(Try it): Word for word and without images, reproduce the listing that follows.
─── Source material
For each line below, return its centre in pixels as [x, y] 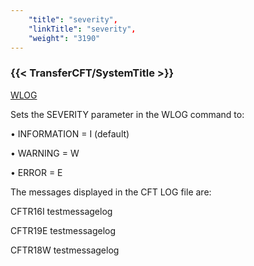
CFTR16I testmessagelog [61, 211]
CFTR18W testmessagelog [65, 250]
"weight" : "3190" [64, 38]
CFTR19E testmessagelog [63, 230]
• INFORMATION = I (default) [70, 133]
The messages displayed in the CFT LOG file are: [111, 192]
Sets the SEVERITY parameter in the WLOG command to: [127, 114]
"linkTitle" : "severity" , [82, 29]
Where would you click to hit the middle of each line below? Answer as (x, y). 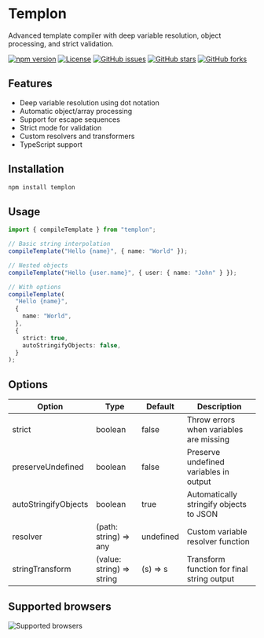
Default (161, 407)
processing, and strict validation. (61, 43)
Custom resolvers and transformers (77, 136)
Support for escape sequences (70, 119)
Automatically (212, 494)
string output (210, 579)
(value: (108, 559)
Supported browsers (60, 607)
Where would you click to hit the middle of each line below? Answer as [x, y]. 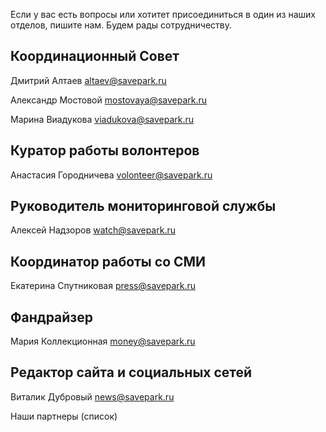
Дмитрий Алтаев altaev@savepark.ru [88, 80]
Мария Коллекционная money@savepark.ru [103, 341]
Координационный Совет [95, 56]
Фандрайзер [52, 317]
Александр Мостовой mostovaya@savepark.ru [109, 100]
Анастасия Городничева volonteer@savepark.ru [111, 175]
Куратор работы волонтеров [105, 150]
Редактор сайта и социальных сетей [131, 372]
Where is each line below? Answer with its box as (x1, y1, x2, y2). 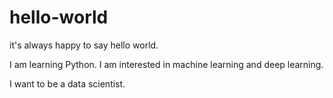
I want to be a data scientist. (9, 77, 126, 90)
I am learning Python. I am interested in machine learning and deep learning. (9, 58, 324, 70)
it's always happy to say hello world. (9, 39, 159, 51)
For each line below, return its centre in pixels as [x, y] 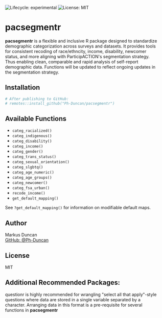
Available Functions [36, 118]
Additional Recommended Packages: [63, 282]
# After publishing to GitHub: [37, 99]
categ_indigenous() [32, 136]
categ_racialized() [32, 131]
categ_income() [28, 147]
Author [16, 223]
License [17, 256]
──────
(Response to the exercise):
For each line below, return its centre in pixels as [x, y] 
CFTR16I testmessagelog [61, 211]
CFTR18W testmessagelog [65, 250]
"weight" : "3190" [64, 38]
CFTR19E testmessagelog [63, 230]
• INFORMATION = I (default) [70, 133]
The messages displayed in the CFT LOG file are: [111, 192]
Sets the SEVERITY parameter in the WLOG command to: [127, 114]
"linkTitle" : "severity" , [82, 29]
Where would you click to hit the middle of each line below? Answer as (x, y). 
Default (161, 407)
processing, and strict validation. (61, 43)
Custom resolvers and transformers (77, 136)
Support for escape sequences (70, 119)
Automatically (212, 494)
string output (210, 579)
(value: (108, 559)
Supported browsers (60, 607)
Where would you click to hit the middle of each line below? Answer as [x, y]. 
Дмитрий Алтаев altaev@savepark.ru [88, 80]
Мария Коллекционная money@savepark.ru [103, 341]
Координационный Совет [95, 56]
Фандрайзер [52, 317]
Александр Мостовой mostovaya@savepark.ru [109, 100]
Анастасия Городничева volonteer@savepark.ru [111, 175]
Куратор работы волонтеров [105, 150]
Редактор сайта и социальных сетей [131, 372]
Where is each line below? Answer with its box as (x1, y1, x2, y2). 
I want to be a data scientist. (9, 77, 126, 90)
I am learning Python. I am interested in machine learning and deep learning. (9, 58, 324, 70)
it's always happy to say hello world. (9, 39, 159, 51)
For each line below, return its centre in pixels as [x, y] 
Available Functions [36, 118]
Additional Recommended Packages: [63, 282]
# After publishing to GitHub: [37, 99]
categ_indigenous() [32, 136]
categ_racialized() [32, 131]
categ_income() [28, 147]
Author [16, 223]
License [17, 256]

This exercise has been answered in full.